The comparisons between SVM-RFE and SVM-RFE-OA and between SVM-RFE-OA and M-SVM-RFE-OA validate the two techniques proposed in this study. Finally, it can be seen that M-SVM-RFE-OA outperforms SVM-RFE for all eight datasets in terms of accuracy rate and outperforms SVM-RFE for all the four binary datasets in terms of sensitivity and specificity. Especially for Brain_data, the accuracy rate of M-SVM-RFE-OA is higher than that of SVM-RFE by 10.2%.

Meanwhile, SVM-RFE-OA and M-SVM-RFE-OA are more stable than SVM-RFE. The standard deviations of M-SVM-RFE-OA on accuracy rate, sensitivity, and specificity are lower than those of SVM-RFE in most cases. Hence, from two different aspects, the classification accuracy rate and the average overlapping degree of samples, which reflects the sample distribution on the feature subspace (top ranked feature subset), we can obtain a more comprehensive measurement of the feature subset. Further, temporally shielding the samples with high overlapping ratios in each iteration could make the computation of feature importance more accurate.

Table 5. The average number of features selected.
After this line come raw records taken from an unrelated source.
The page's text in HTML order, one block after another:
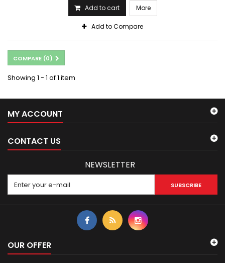
Add to cart More
Add to Compare
COMPARE (0)
Showing 1 - 1 of 1 item
MY ACCOUNT
CONTACT US
NEWSLETTER
SUBSCRIBE
OUR OFFER
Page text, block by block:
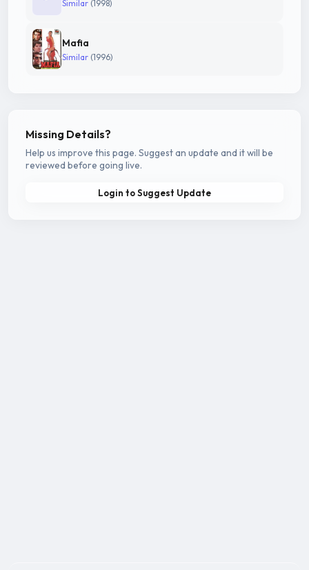
Similar (1998)
Mafia
Similar (1996)
Missing Details?
Help us improve this page. Suggest an update and it will be
reviewed before going live.
Login to Suggest Update
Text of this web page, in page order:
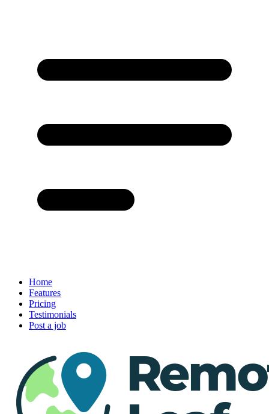
Home
Features
Pricing
Testimonials
Post a job
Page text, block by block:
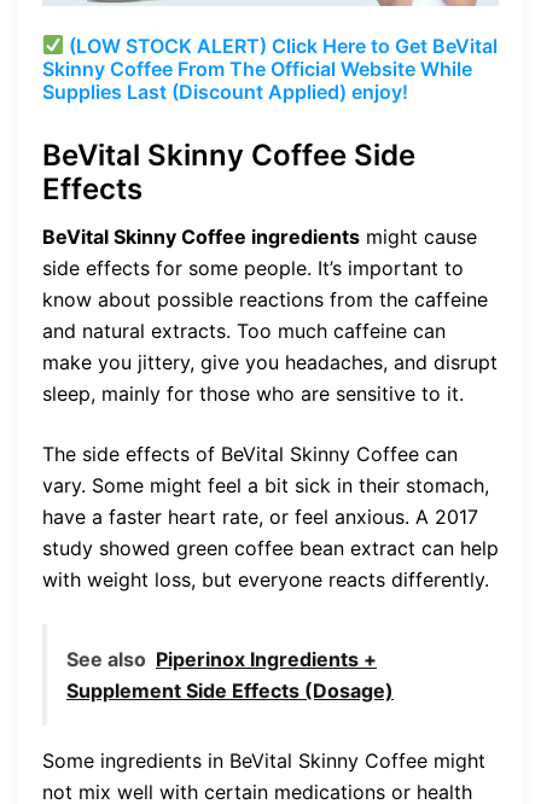
(LOW STOCK ALERT) Click Here to Get BeVital
Skinny Coffee From The Official Website While
Supplies Last (Discount Applied) enjoy!
BeVital Skinny Coffee Side
Effects
BeVital Skinny Coffee ingredients might cause
side effects for some people. It’s important to
know about possible reactions from the caffeine
and natural extracts. Too much caffeine can
make you jittery, give you headaches, and disrupt
sleep, mainly for those who are sensitive to it.
The side effects of BeVital Skinny Coffee can
vary. Some might feel a bit sick in their stomach,
have a faster heart rate, or feel anxious. A 2017
study showed green coffee bean extract can help
with weight loss, but everyone reacts differently.
See also Piperinox Ingredients +
Supplement Side Effects (Dosage)
Some ingredients in BeVital Skinny Coffee might
not mix well with certain medications or health
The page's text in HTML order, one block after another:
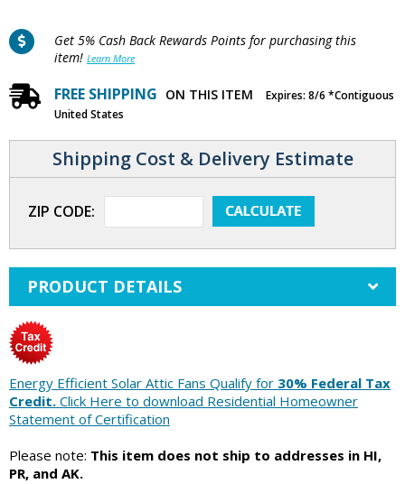
Get 5% Cash Back Rewards Points for purchasing this
item! Learn More
FREE SHIPPING ON THIS ITEM
Expires: 8/6 *Contiguous
United States
Shipping Cost & Delivery Estimate
ZIP CODE:
PRODUCT DETAILS
Energy Efficient Solar Attic Fans Qualify for 30% Federal Tax
Credit. Click Here to download Residential Homeowner
Statement of Certification
Please note: This item does not ship to addresses in HI,
PR, and AK.
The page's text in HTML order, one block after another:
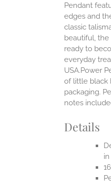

Datasets	SVM-RFE	SVM-RFE-OA	M-SVM-RFE-OA
Breast2	17.54	52.34	44.89
Colon	12.41	29.46	52.36
DLBCL_GEMS	7.62	39.54	34.50
Lymphoma	3.48	5.07	5.10
Prostate	12.73	60.16	57.50
Brain_data	12.94	48.15	121.68
Leukemia2_GEMS	9.61	78.49	73.99
Srbct	7.22	31.04	30.18

gives the average number of features selected in five-fold cross validation run 50 times for each method. It can be seen that the average number of features selected by SVM-RFE is less than those selected by SVM-RFE-OA and M-SVM-RFE-OA. However, the classification accuracy rates of SVM-RFE-OA and M-SVM-RFE-OA are higher than those of SVM-RFE, and the standard deviations of SVM-RFE-OA and M-SVM-RFE-OA are lower than those of SVM-RFE (see Table 2). For the Lymphoma dataset, the average number of selected features by SVM-RFE is 3.48, while SVM-RFE-OA and M-SVM-RFE-OA increase the classification accuracy rate 0.93% and 1.49% by 1.59 and 1.62 more features, respectively. Although the average numbers of features selected by SVM-RFE-OA and M-SVM-RFE-OA are larger than those by SVM-RFE, the two new methods are much more efficient and stable than SVM-RFE.

4. Conclusions

In systems biology, it is very significant to select the most meaningful features from large complex genomics, metabolomics, and proteomics data, which could help in classifying different disease samples, studying disease mechanisms, and developing new drugs. This paper proposes two techniques of selecting discriminative feature subsets based on SVM-RFE. One is measuring the feature subset by combining the classification accuracy rate with the average overlapping degree of samples, and the other is temporally screening out the samples in a heavily overlapping area in each loop of the SVM-RFE. Experiments on eight public biological datasets show the validation of these techniques and prove that filtering out the samples that lie in the heavily overlapping area could make the measurement of feature weights more accurate.